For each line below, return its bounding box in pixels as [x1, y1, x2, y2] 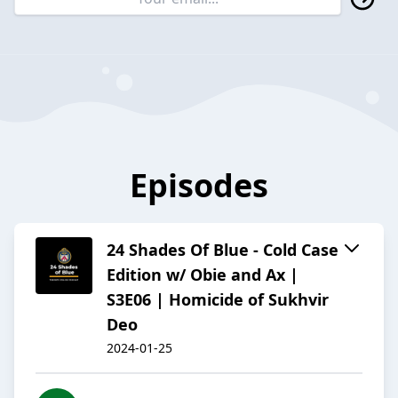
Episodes [130, 163, 268, 208]
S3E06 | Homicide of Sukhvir [107, 289, 329, 311]
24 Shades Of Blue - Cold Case [107, 239, 338, 261]
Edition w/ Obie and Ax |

WORK TASK: Restate the listing above word for word and skip each picture.

TASK SOLUTION:
For each line below, return its bounding box in pixels as [x1, y1, x2, y2] 
Episodes [130, 163, 268, 208]
S3E06 | Homicide of Sukhvir [107, 289, 329, 311]
24 Shades Of Blue - Cold Case [107, 239, 338, 261]
Edition w/ Obie and Ax |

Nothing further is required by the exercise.